## Task instructions
Go to the line with "Text of this" in the entries below and write out every line from there through the line with "property tax", exactly and without pictures.

(Stored data entries)
┄┄┄┄┄┄
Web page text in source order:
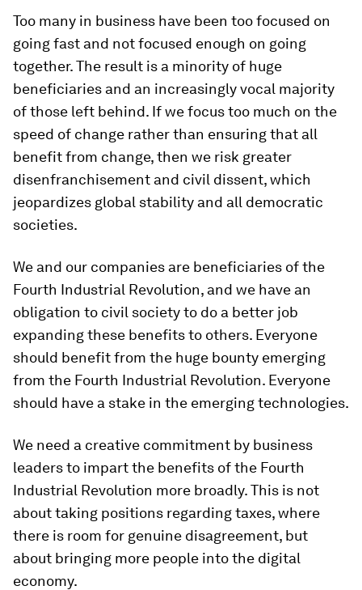
Too many in business have been too focused on
going fast and not focused enough on going
together. The result is a minority of huge
beneficiaries and an increasingly vocal majority
of those left behind. If we focus too much on the
speed of change rather than ensuring that all
benefit from change, then we risk greater
disenfranchisement and civil dissent, which
jeopardizes global stability and all democratic
societies.
We and our companies are beneficiaries of the
Fourth Industrial Revolution, and we have an
obligation to civil society to do a better job
expanding these benefits to others. Everyone
should benefit from the huge bounty emerging
from the Fourth Industrial Revolution. Everyone
should have a stake in the emerging technologies.
We need a creative commitment by business
leaders to impart the benefits of the Fourth
Industrial Revolution more broadly. This is not
about taking positions regarding taxes, where
there is room for genuine disagreement, but
about bringing more people into the digital
economy.
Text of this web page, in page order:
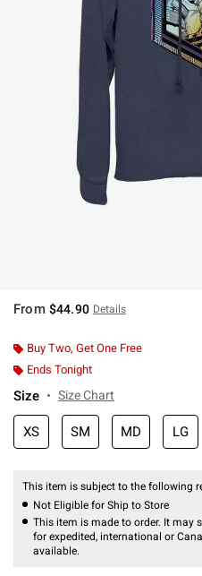
From $44.90 Details
Buy Two, Get One Free
Ends Tonight
Size Size Chart
XS SM MD LG
This item is subject to the following
Not Eligible for Ship to Store
This item is made to order. It may
for expedited, international or
available.
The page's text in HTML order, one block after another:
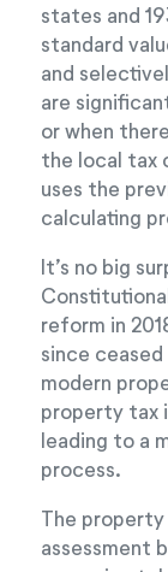
states and
standard
and
are
or when
the local tax
uses the
calculating
It’s no big
reform in
since
modern
property tax
leading to a
process.
The
assessment
┄┄┄┄┄┄
## Answer
Text of this web page, in page order:
From $44.90 Details
Buy Two, Get One Free
Ends Tonight
Size Size Chart
XS SM MD LG
This item is subject to the following
Not Eligible for Ship to Store
This item is made to order. It may
for expedited, international or
available.
The page's text in HTML order, one block after another:
states and
standard
and
are
or when
the local tax
uses the
calculating
It’s no big
reform in
since
modern
property tax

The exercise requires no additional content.